Ainsi, la contrainte est régulière dans les limites des mises en demeure valablement notifiées, à savoir les deux mises en demeure des 31 janvier 2024 et 21 février 2024.
Sur le bien-fondé de la contrainte
Aucun moyen de fond n’est soulevé par l’opposante.
L’URSSAF verse aux débats un état des débits et un relevé de situation.

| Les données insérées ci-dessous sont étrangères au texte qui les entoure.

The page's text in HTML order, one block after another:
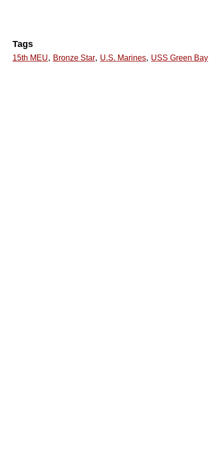
Tags
15th MEU, Bronze Star, U.S. Marines, USS Green Bay
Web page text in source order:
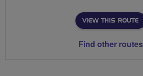
VIEW THIS ROUTE
Find other routes
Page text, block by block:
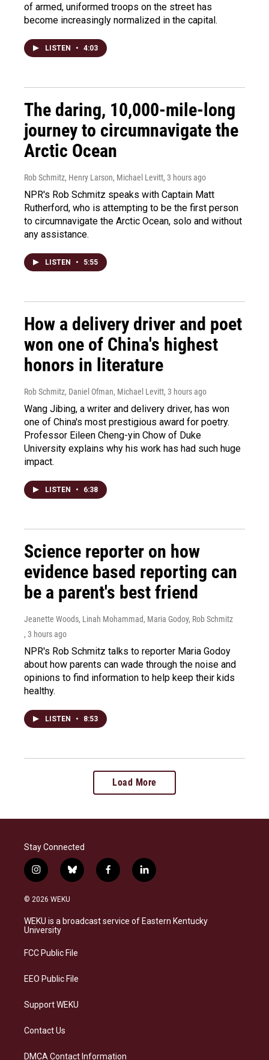
of armed, uniformed troops on the street has
become increasingly normalized in the capital.
LISTEN • 4:03
The daring, 10,000-mile-long
journey to circumnavigate the
Arctic Ocean
Rob Schmitz, Henry Larson, Michael Levitt, 3 hours ago
NPR's Rob Schmitz speaks with Captain Matt
Rutherford, who is attempting to be the first person
to circumnavigate the Arctic Ocean, solo and without
any assistance.
LISTEN • 5:55
How a delivery driver and poet
won one of China's highest
honors in literature
Rob Schmitz, Daniel Ofman, Michael Levitt, 3 hours ago
Wang Jibing, a writer and delivery driver, has won
one of China's most prestigious award for poetry.
Professor Eileen Cheng-yin Chow of Duke
University explains why his work has had such huge
impact.
LISTEN • 6:38
Science reporter on how
evidence based reporting can
be a parent's best friend
Jeanette Woods, Linah Mohammad, Maria Godoy, Rob Schmitz
, 3 hours ago
NPR's Rob Schmitz talks to reporter Maria Godoy
about how parents can wade through the noise and
opinions to find information to help keep their kids
healthy.
LISTEN • 8:53
Load More
Stay Connected
i
n
s
a
g
a
b
l
s
k
f
a
b
o
l
i
e
d
© 2026 WEKU
WEKU is a broadcast service of Eastern Kentucky
University
FCC Public File
EEO Public File
Support WEKU
Contact Us
DMCA Contact Information
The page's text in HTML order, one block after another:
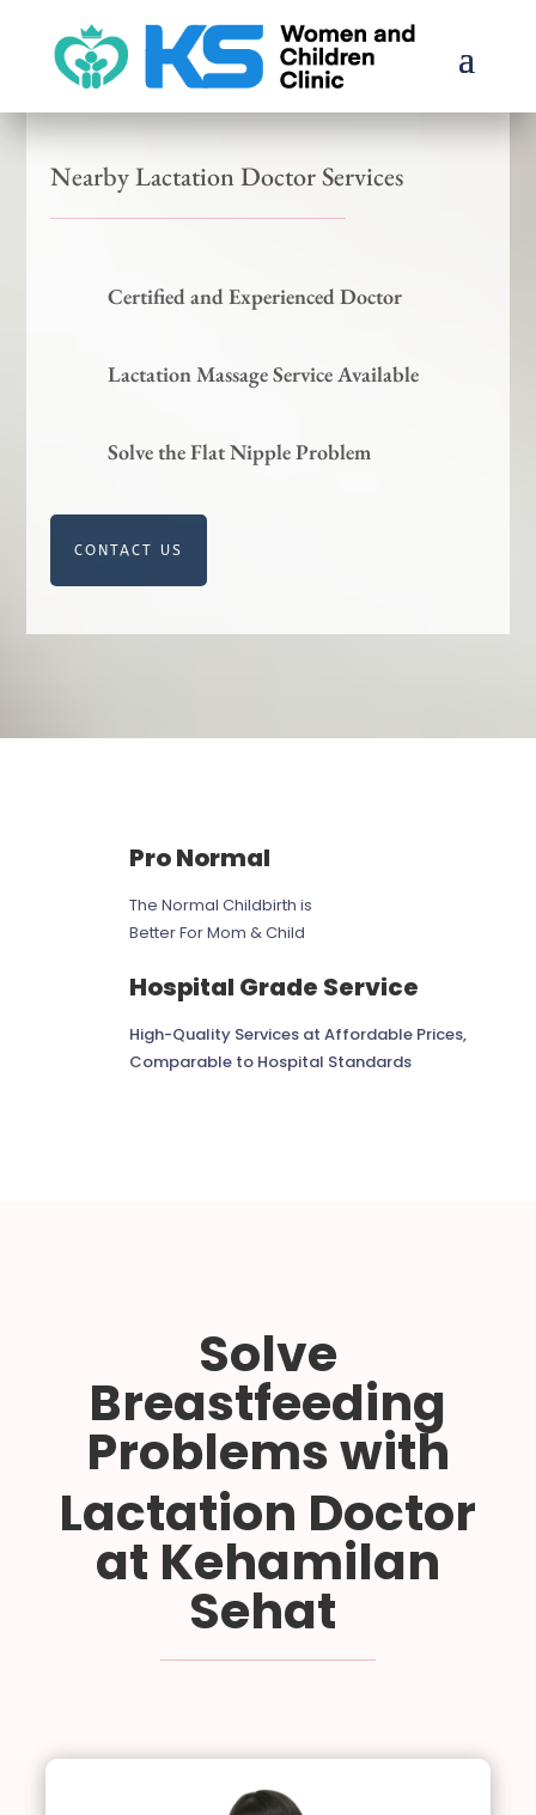
Nearby Lactation Doctor Services
Certified and Experienced Doctor
Lactation Massage Service Available
Solve the Flat Nipple Problem
CONTACT US
Pro Normal
The Normal Childbirth is
Better For Mom & Child
Hospital Grade Service
High-Quality Services at Affordable Prices,
Comparable to Hospital Standards
Solve
Breastfeeding
Problems with
Lactation Doctor
at Kehamilan
Sehat
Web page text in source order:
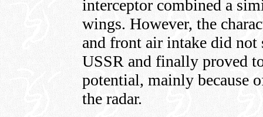
interceptor combined a
wings. However, the
and front air intake did not
USSR and finally proved
potential, mainly because
the radar.
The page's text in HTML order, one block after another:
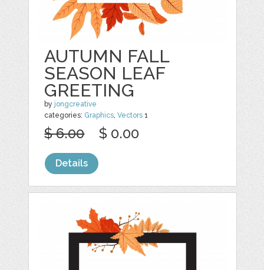
AUTUMN FALL
SEASON LEAF
GREETING
by jongcreative
categories: Graphics,Vectors 1
$ 6.00 $ 0.00
Details
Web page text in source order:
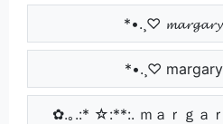
*•.¸♡
*•.¸♡
✿.｡.:* ☆:**:. ｍａｒｇａ
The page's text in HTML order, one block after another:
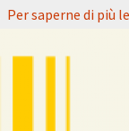
Per saperne di più
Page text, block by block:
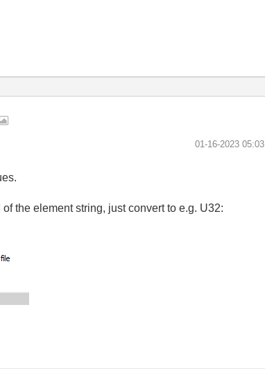
‎01-16-2023
the element string, just convert to e.g. U32:
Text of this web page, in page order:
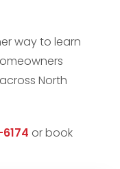
way to learn
North
or book
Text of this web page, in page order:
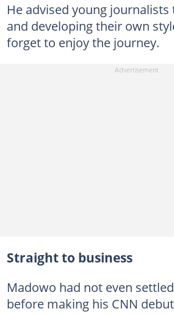
He advised young
and developing their own
forget to enjoy the journey.
Straight to business
Madowo had not even
before making his CNN
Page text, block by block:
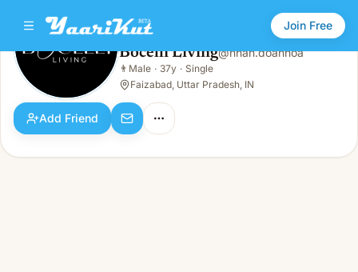
Join Free
Bocelli Living
Male · 37y · Single
Bocelli Living@nhan.doanhoa
👨 Male · 37y · Single
Faizabad, Uttar Pradesh, IN
Add Friend
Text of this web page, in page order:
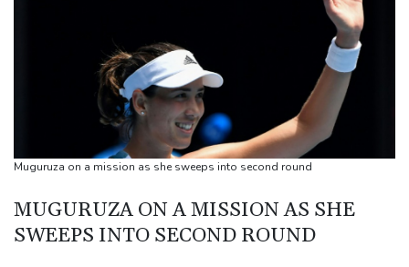
Chinese AI drives price competition among US labs
One woman confirmed dead in western Canada wildfire
Indian students step up exam protests in Jharkhand
Energy transition threatens to wipe Dutch village from map
Muguruza on a mission as she sweeps into second round
MUGURUZA ON A MISSION AS SHE
SWEEPS INTO SECOND ROUND
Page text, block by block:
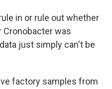
in or rule out whether
was
just simply can't be
factory samples from
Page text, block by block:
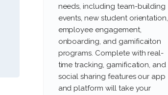
needs, including team-building
events, new student orientation,
employee engagement,
onboarding, and gamificaiton
programs. Complete with real-
time tracking, gamification, and
social sharing features our app
and platform will take your
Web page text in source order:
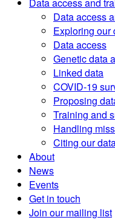
Data access
Exploring our
Data access
Genetic data
Linked data
COVID-19
Proposing
Training and
Handling
Citing our
About
News
Events
Get in touch
Join our mailing list
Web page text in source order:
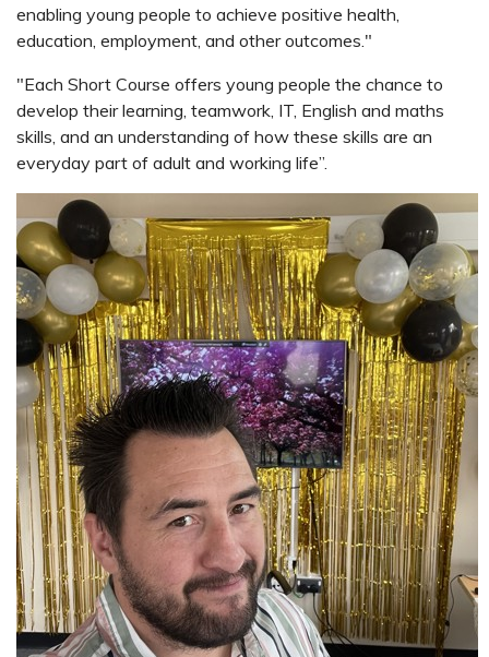
enabling young people to achieve positive health,
education, employment, and other outcomes."
"Each Short Course offers young people the chance to
develop their learning, teamwork, IT, English and maths
skills, and an understanding of how these skills are an
everyday part of adult and working life”.

Cela fait apparaitre que les sommes restant dues le sont au titre des mois de juin 2023, juillet 2023, novembre 2023 et décembre 2023. Aucune somme n’étant réclamée au titre des mois de septembre et octobre 2023, l’annulation de la mise en demeure du 20 décembre 2023 n’a pas d’incidence sur la créance.
Ainsi, la créance telle qu’elle résulte des dernières observations de l’organisme créancier est fondée dans son principe et justifiée dans son montant par les pièces produites aux débats et les explications données.
Dans ces conditions, il y aura lieu de valider la contrainte émise par l'[7] le 19 avril 2024 pour son montant revu à 1.036 € (986 € de cotisations et 50 € de majorations).
Sur les frais d’exécution
Aux termes de l’article R133-6 du code de la sécurité sociale, les frais de signification de la contrainte faite dans les conditions de l’article R133-3, ainsi que de tous actes de procédure nécessaires à son exécution, sont à la charge du débiteur, sauf lorsque l’opposition a été jugée fondée.
L’opposition n’étant pas fondée, les frais de signification de la contrainte du 19 avril 2024, dont il est justifié pour un montant de 72,88 €, seront donc mis à la charge de Mme [O].
Sur les dépens
Aux termes de l’article 696 du code de procédure civile, la partie perdante est condamnée aux dépens, à moins que le juge, par décision motivée, n’en mette la totalité ou une fraction à la charge d’une autre partie.
Ainsi, Mme [O], partie perdante, sera condamnée aux dépens de l’instance.
Sur l’exécution provisoire
Il sera rappelé que la décision du tribunal, statuant sur opposition, est exécutoire de droit à titre provisoire conformément à l’article R. 133-3 du code de la sécurité sociale.
PAR CES MOTIFS
Le tribunal,
ANNULE la mise en demeure datée du 20 décembre 2023 émise par l'[7] à l’encontre de Mme [T] [O] ;
VALIDE la contrainte émise par l'[7] à l’encontre de Mme [T] [O] le 19 avril 2024 et signifiée le 23 avril 2024, pour son montant revu à 1.036 € (986 € de cotisations et 50 € de majorations) ;
CONDAMNE Mme [T] [O] au paiement des frais de signification de la contrainte du 19 avril 2024, d’un montant de 72,88 € ;
CONDAMNE Mme [T] [O] aux dépens de l’instance ;
RAPPELLE que la décision du tribunal est exécutoire de droit à titre provisoire et que tous les actes de procédure nécessaires à l’exécution de la contrainte, sont à la charge du débiteur.
Et le présent jugement est signé par Sarah PIBAROT, Vice-Présidente et par Laurie-Anne DUCASSE, Greffière, présents lors du prononcé.